String setup(ApiVlmSetupConfig_t config = ApiVlmSetupConfig_t(), String request_id = "vlm_setup");
  • config: The configuration for the VLM model. You can use the ApiVlmSetupConfig_t struct to set the model name and other parameters.

  • request_id: The request ID for the setup. You can use any string as the request ID.

  • return: The work ID for the VLM model. You need to use this work ID for the inference function.

function inference

int inference(String work_id, String input, String request_id = "vlm_inference");
  • work_id: The work ID for the VLM model. You need to use the work ID returned by the setup function.

  • input: The input text for the VLM model. You can use any string as the input.

  • request_id: The request ID for the inference. You can use any string as the request ID.

Vision

class ApiDepthAnything

struct ApiDepthAnythingSetupConfig_t

struct ApiDepthAnythingSetupConfig_t {
    String model              = "depth-anything-ax630c";
    String response_format    = "jpeg.base64.stream";
    std::vector<String> input = {"depth_anything.jpeg.raw"};
    bool enoutput             = true;
};
  • model: The model name for depth estimation. Default is depth-anything-ax630c. see the available models: depth-anything-ax630c.

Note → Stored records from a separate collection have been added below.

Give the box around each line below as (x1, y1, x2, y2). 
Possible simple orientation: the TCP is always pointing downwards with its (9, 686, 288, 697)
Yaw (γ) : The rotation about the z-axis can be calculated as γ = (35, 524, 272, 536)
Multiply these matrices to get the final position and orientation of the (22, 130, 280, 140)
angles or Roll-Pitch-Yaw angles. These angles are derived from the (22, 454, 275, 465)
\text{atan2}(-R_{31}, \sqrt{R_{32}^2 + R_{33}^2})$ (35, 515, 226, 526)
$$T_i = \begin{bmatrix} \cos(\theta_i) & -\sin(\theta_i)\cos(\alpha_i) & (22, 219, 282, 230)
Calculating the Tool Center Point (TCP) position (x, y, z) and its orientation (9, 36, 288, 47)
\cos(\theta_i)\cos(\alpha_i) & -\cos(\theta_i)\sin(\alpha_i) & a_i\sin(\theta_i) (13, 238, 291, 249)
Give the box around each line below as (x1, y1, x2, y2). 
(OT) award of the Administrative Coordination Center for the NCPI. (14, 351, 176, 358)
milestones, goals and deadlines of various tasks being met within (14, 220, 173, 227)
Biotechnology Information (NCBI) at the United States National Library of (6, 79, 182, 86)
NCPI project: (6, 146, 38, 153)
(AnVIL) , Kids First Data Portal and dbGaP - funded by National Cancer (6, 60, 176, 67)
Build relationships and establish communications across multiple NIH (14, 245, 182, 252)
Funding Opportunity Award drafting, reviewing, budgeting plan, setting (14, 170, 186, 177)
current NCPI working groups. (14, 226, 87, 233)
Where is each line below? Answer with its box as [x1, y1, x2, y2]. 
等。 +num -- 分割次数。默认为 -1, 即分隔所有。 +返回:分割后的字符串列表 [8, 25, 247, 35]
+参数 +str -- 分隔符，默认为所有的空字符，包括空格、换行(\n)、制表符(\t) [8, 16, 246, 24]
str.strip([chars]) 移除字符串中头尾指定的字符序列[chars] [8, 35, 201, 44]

  • response_format: The response format for the depth estimation module. Default is jpeg.base64.stream, which returns the depth map as a JPEG image in base64 format.

  • input: The input format for the depth estimation module. Default is depth_anything.jpeg.raw, which means it will process raw JPEG images.

  • enoutput: If true, the depth estimation module will return the depth map in base64 format. Default is true.

function setup

String setup(ApiDepthAnythingSetupConfig_t config = ApiDepthAnythingSetupConfig_t(),
            String request_id = "depth_anything_setup");
  • config: The configuration for the depth estimation module. You can use the ApiDepthAnythingSetupConfig_t struct to set the model name and other parameters.

  • request_id: The request ID for the setup. You can use any string as the request ID.

  • return: The work ID for the depth estimation module. You need to use this work ID for the inference function.

function inference

int inference(String& work_id, uint8_t* input, size_t& raw_len, String request_id = "depth_anything_inference");
  • work_id: The work ID for the depth estimation module. You need to use the work ID returned by the setup function.

  • input: The input image for depth estimation. You can use the path to the raw JPEG image.

  • raw_len: The length of the raw image data.

  • request_id: The request ID for the inference. You can use any string as the request ID.

class ApiYolo

struct ApiYoloSetupConfig_t

struct ApiYoloSetupConfig_t {
    String model              = "yolo11n";
    String response_format    = "yolo.box.stream";
    std::vector<String> input = {"yolo.jpeg.base64"};
    bool enoutput             = true;
};
  • model: The model name for object detection. Default is yolo11n. see the available models: yolo11n.

  • response_format: The response format for the object detection module. Default is yolo.box.stream, which returns the detected bounding boxes in a streaming format.

  • input: The input format for the object detection module. Default is yolo.jpeg.base64, which means it will process JPEG images in base64 format.

  • enoutput: If true, the object detection module will return the detected bounding boxes in the response. Default is true.

function setup

String setup(ApiYoloSetupConfig_t config = ApiYoloSetupConfig_t(), String request_id = "yolo_setup");
  • config: The configuration for the object detection module. You can use the ApiYoloSetupConfig_t struct to set the model name and other parameters.

  • request_id: The request ID for the setup. You can use any string as the request ID.

  • return: The work ID for the object detection module. You need to use this work ID for the inference function.

function inference

int inference(String& work_id, uint8_t* input, size_t& raw_len, String request_id = "yolo_inference");
  • work_id: The work ID for the object detection module. You need to use the work ID returned by the setup function.

  • input: The input image for object detection. You can use the path to the raw JPEG image.

  • raw_len: The length of the raw image data.

  • request_id: The request ID for the inference. You can use any string as the request ID.